There were other weird things mummies were used for, too. In 2007, a forensic scientist tested the contents of a jar found in a Victorian-era Paris pharmacy (via the BBC). The label identified the contents as the remains of Joan of Arc, and while that seemed unlikely, the test results found something even more unlikely: it was made of the mummy, dating back to some time between the third and seventh centuries BC. It was likely “prepared” not long before it was “found.”
They were also used as advertising draws. In 1886, a mummy proclaimed to be the very same Pharaoh’s daughter that had saved the life of baby Moses was put on display in a candy store in Chicago because there’s nothing quite like a mummy watching you as you pick out your bonbons and lollies.
When we start talking about the worst things you could find in the foodstuffs of Victorian England, we’re not even going to get into sanitation…aside from saying it wasn’t uncommon for bakers to knead the dough using their feet, because that needs a mention. Let’s talk about the stuff they used to put into food on purpose.
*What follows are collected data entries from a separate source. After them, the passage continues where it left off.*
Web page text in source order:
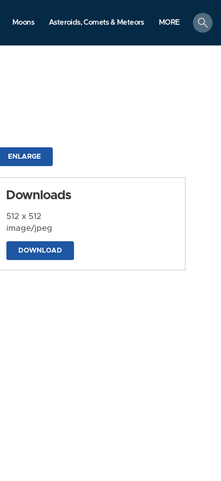
Moons Asteroids, Comets & Meteors MORE
search
ENLARGE
Downloads
512 x 512
image/jpeg
DOWNLOAD

The Royal Society of Chemistry says food safety and industry regulation really got its start in the Victorian era, thanks to the tendency to use potentially deadly additives. Chalk and alum were sometimes added to the dough to make bread whiter, and it wasn’t unheard of to have things like pipe clay, plaster of Paris, or sawdust added to the mix. Brewers sometimes added strychnine to their beer so they could cut back on hops, and the lead was all over.
Professor Anthony S. Wohl of Vassar College says red lead was used to color Gloucester cheese and was added to cider, mustard, wine, sugars, and candies. Copper sulfates were used in preserving fruit, jams, and wine, mercury was used in candies, and let’s talk about ice cream, which University of Tasmania professor Dr. Bruce Rosen says got popular in the 1880s. The stuff you’d get on the street sometimes wasn’t made with milk, but just a water-and-chalk mixture. As if you didn’t have enough to worry about with all cholera, typhoid, and diphtheria…your food was just making it worse.